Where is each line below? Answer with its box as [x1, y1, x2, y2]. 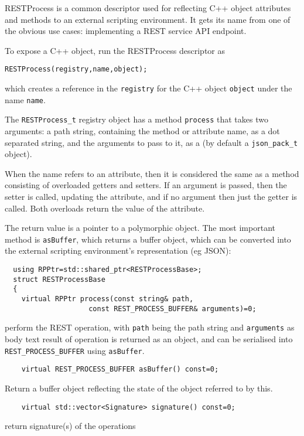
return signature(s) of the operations [5, 420, 136, 432]
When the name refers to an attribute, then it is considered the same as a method [5, 167, 299, 179]
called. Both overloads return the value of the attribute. [5, 202, 205, 214]
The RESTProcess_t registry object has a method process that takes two [5, 113, 268, 125]
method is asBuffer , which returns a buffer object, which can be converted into [5, 233, 291, 245]
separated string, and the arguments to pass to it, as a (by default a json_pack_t [5, 136, 298, 148]
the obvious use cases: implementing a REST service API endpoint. [5, 25, 247, 37]
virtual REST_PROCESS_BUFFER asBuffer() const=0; [21, 365, 219, 374]
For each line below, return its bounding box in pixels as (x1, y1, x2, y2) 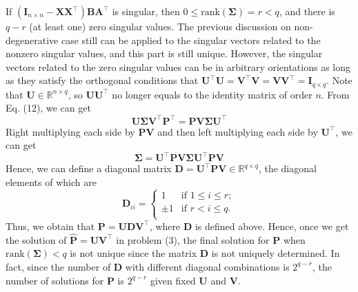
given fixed (150, 273, 196, 287)
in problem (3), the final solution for (116, 232, 270, 247)
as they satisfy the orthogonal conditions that (6, 73, 199, 87)
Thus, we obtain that (6, 218, 95, 233)
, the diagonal (258, 161, 317, 176)
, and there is (279, 4, 335, 18)
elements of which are (6, 174, 97, 189)
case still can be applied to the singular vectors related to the (61, 32, 321, 47)
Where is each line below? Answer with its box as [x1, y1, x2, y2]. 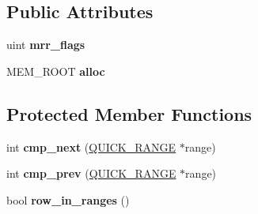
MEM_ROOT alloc [6, 62, 105, 79]
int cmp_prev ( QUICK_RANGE [6, 165, 176, 182]
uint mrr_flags [6, 36, 85, 53]
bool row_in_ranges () [6, 191, 130, 208]
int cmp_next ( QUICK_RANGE [6, 138, 176, 155]
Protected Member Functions [6, 101, 252, 126]
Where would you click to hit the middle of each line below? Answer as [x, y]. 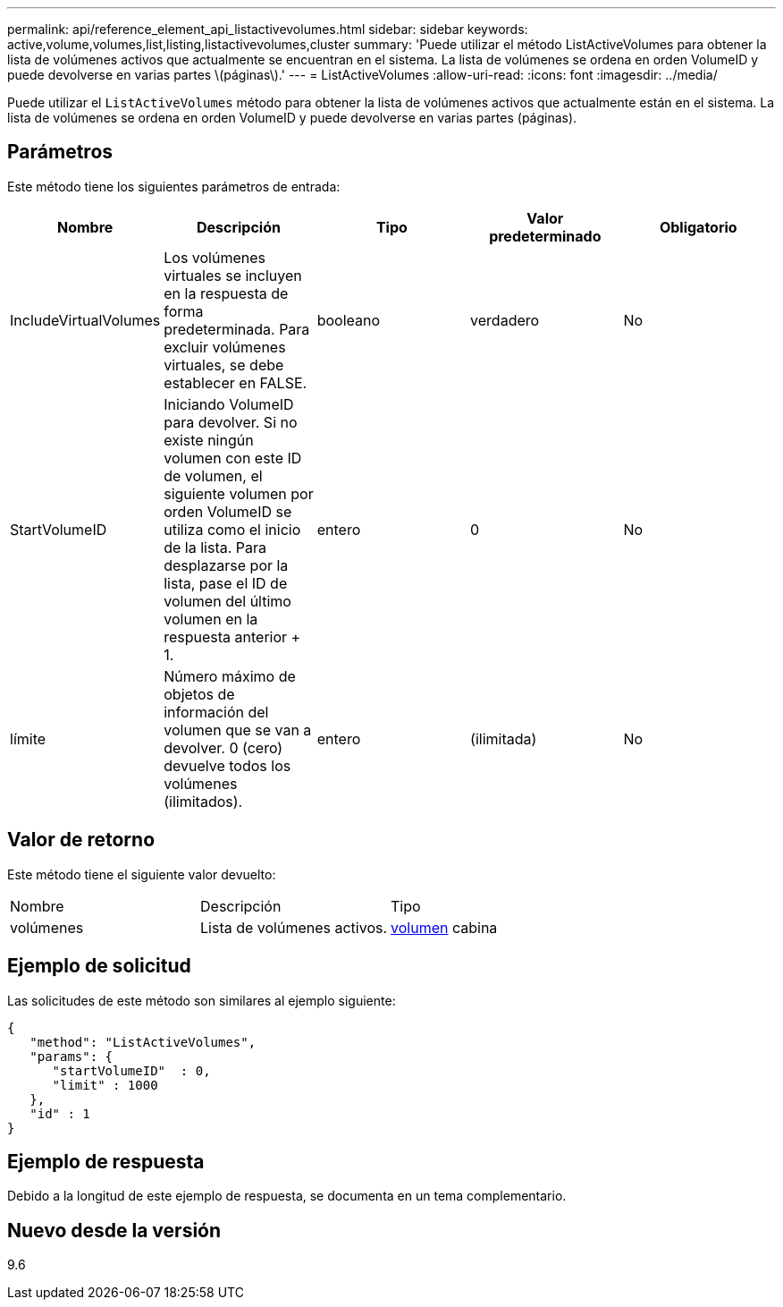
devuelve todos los [227, 765]
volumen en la [211, 619]
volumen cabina [444, 927]
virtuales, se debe [224, 365]
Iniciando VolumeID [229, 404]
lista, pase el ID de [226, 583]
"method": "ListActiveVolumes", [143, 1042]
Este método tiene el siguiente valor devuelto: [142, 874]
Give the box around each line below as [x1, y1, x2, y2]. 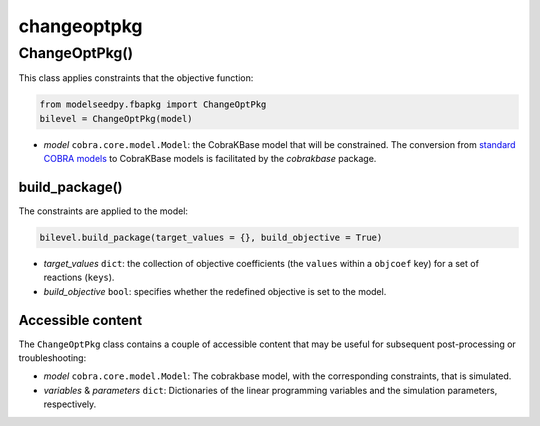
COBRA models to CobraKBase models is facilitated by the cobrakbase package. [43, 153, 377, 165]
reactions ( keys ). [43, 271, 115, 284]
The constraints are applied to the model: [18, 205, 189, 217]
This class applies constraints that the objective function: [18, 72, 254, 84]
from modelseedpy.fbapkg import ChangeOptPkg [39, 99, 267, 110]
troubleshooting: [18, 352, 87, 364]
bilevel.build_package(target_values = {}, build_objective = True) [39, 232, 383, 244]
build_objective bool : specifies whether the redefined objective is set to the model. [43, 285, 387, 297]
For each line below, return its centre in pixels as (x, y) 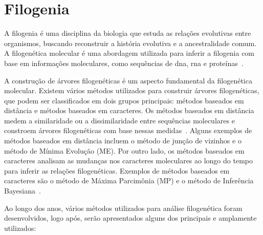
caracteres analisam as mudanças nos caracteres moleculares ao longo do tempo (128, 161)
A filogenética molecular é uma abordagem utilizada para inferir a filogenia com (129, 53)
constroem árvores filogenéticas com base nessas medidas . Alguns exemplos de (128, 130)
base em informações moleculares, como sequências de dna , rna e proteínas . (124, 63)
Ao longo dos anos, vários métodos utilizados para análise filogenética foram (123, 208)
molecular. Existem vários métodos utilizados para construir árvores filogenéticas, (132, 90)
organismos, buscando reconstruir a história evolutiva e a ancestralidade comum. (130, 43)
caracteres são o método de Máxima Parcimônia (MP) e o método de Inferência (129, 180)
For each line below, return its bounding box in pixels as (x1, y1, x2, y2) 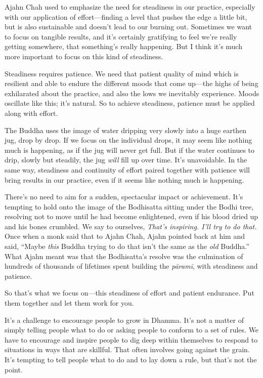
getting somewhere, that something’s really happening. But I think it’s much (5, 41, 242, 52)
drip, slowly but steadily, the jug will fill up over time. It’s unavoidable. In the (5, 154, 247, 165)
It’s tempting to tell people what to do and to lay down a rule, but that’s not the (5, 354, 257, 364)
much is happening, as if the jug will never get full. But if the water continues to (5, 144, 255, 155)
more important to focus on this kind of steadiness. (5, 51, 163, 61)
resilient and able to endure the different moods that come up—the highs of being (5, 78, 258, 89)
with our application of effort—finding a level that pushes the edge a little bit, (5, 11, 247, 22)
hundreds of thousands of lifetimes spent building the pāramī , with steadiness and (5, 261, 258, 271)
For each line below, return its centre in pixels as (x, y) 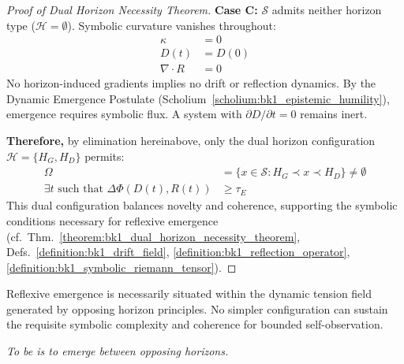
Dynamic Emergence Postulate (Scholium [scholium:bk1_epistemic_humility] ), (198, 98)
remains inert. (334, 114)
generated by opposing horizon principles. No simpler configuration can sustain (197, 308)
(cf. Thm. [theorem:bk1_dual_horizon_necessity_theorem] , (153, 236)
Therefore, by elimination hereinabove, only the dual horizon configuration (191, 141)
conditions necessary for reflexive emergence (112, 220)
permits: (105, 156)
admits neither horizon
--
- **What is needed**: Number only, please: work out how many lines of the listing hold "moleculares".

- **Exercise result**: 2